我们坐在上午的房间里感受寂静。莫西在我背后,呼吸变得缓慢。我琢磨奥格去了哪儿,还有这个上午已经过去了多少。索戈隆望着窗外看了很久,我走过去看她究竟在看什么。男孩前一瞬间在我的鼻子里很显眼,下一瞬间就消失得无影无踪,这就是原因。他有时离我们四分之一个月,有时五个月,这就是原因。
“我知道他们在使用十九道门。”我说。
“我知道你知道。”她说。
“这个‘他们’是谁?”莫西问。
“我只知道其中之一的名字,而且只是因为被他残害过的那些人,他们中以女性为主。魔魅山里的人叫他伊鹏都鲁。”
“闪电鸟。”老人喃喃道。他声音嘶哑,像是在低声咒骂。索戈隆朝他点点头,然后转回去面对窗户。我望向窗外,但只看见中午越来越近。我正想说,老女人,你到底在看什么,老人忽然说:“闪电鸟,闪电鸟,女人啊,当心闪电鸟。”
索戈隆转身说:“兄弟,你这是要给我们唱歌吗?”
他皱眉道:“我在说闪电鸟。传说仅仅是传说。”
“伊鹏都鲁是——”
“用你先祖的方法说,用你从小学到的方法。”
“歌者已经不再唱歌了,女人。”
“你说谎。南方的吟游诗人依然在唱。数量很少,而且偷偷摸摸,但依然在唱。我对他们说过你。世界命令你忘记的事情,你如何保留在记忆之中。”
“世界逼他编造名字。”
“还有很多人在唱。”
“但有很多人再也不唱了。”
“我们一定要听。”
“你现在能管得了我了?你要对我发号施令?”
“不,我的朋友,我只是提出我的希望。南方吟游诗人——”
“不存在南方吟游诗人了。”
“南方吟游诗人反对国王。”
“南方吟游诗人讲述事实!”
“老人,你才说过不存在南方吟游诗人了。”索戈隆说。
老人走到一堆袍服旁搬开它们,底下是一把科特琴。
“你们的国王,他找到了六个我们这种人。你们的国王,他杀了他们所有人,而且没有给他们一个痛快。索戈隆,你记得巴布塔吗?他找到六个我们这种人,其中有你认识的伊克德,他说,我们无缘无故躲藏在地洞里,够了,我们唱的是诸王的真实故事!我们并不拥有事实。事实就是事实,就算你隐藏它、杀害它或者甚至讲述它,也不可能改变事实。
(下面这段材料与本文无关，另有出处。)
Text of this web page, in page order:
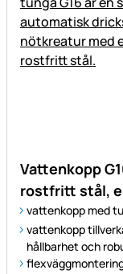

用不着你张开嘴说‘有一件真事’,事实就已经是事实了。事实就是事实,哪怕统治者派遣有毒的吟游诗人散播谎言,直到谎言在每个人的心里扎根。巴布塔说他认识朝廷里的一个人,他侍奉国王,但忠于事实。那个人说国王知道了你们的存在,因为他在地上有蛇虫,在天上有鸽子。因此他要召集吟游诗人,用车队送去孔谷尔,让他们安全地生活在历史殿堂的书本之间。因为声音的年代已经过去,我们活在书写符号的年代了。石板上的文字、羊皮纸上的文字、布匹上的文字,文字比想象文字更加伟大,因为文字能在嘴里激发出声音。等你们到了孔谷尔,让抄录者从嘴唇记录下文字,这样一来,就算他们杀死吟游诗人,也永远无法杀死文字。在散发硫黄臭味的红色地洞里,巴布塔还说,我的兄弟们,这是一件大好事啊。听上去我们应该相信这个人的话。然而巴布塔出身的那个时代,字词能像房间里的瀑布似的流淌,甚至左看右看都像真话。这个人说,等鸽子落在这个地洞的洞口,也就是两天后的傍晚,你们取下它右脚上的字条,依照象形文字的指示行动,字条会告诉你们该去哪里。你们知道鸽子的品性吗?它只会朝一个方向飞,只会飞回家里。除非它们受到巫术的束缚,认为家是另外某个地方。巴布塔对这个人说,看看我,这儿没有人考虑过学习阅读,而这个人说,等你们看见象形文字就会明白的,因为象形文字像世界一样说话。巴布塔走向众人,巴布塔走向我,说这是一件好事,我们不能再像狗一样过日子了。所以我们要去书本的殿堂,像老鼠一样过日子吗,我说。连半傻子都知道绝对不能相信国王宫廷里的任何一个人。他说,你说我是傻子,去舔鬣狗吧,我离开地洞,因为我知道它被盯上了,我开始流浪。巴布塔和另外五个人在洞口等待,夜以继日。三晚过后,鸽子落在洞口。没有鼓声响起过。没有鼓声说过巴布塔和五个人去了哪儿。但再也没有人见过他们。因此,南方吟游诗人不存在了。存在的只有我。”
“你见过他们如何行事。”
“你也见过。”
“你们别再盯着那坨旧屎了,给我们讲讲究竟发生了什么。”莫西说。要是他说话时不盯着我看,这大概是他第一次开口而不惹恼我。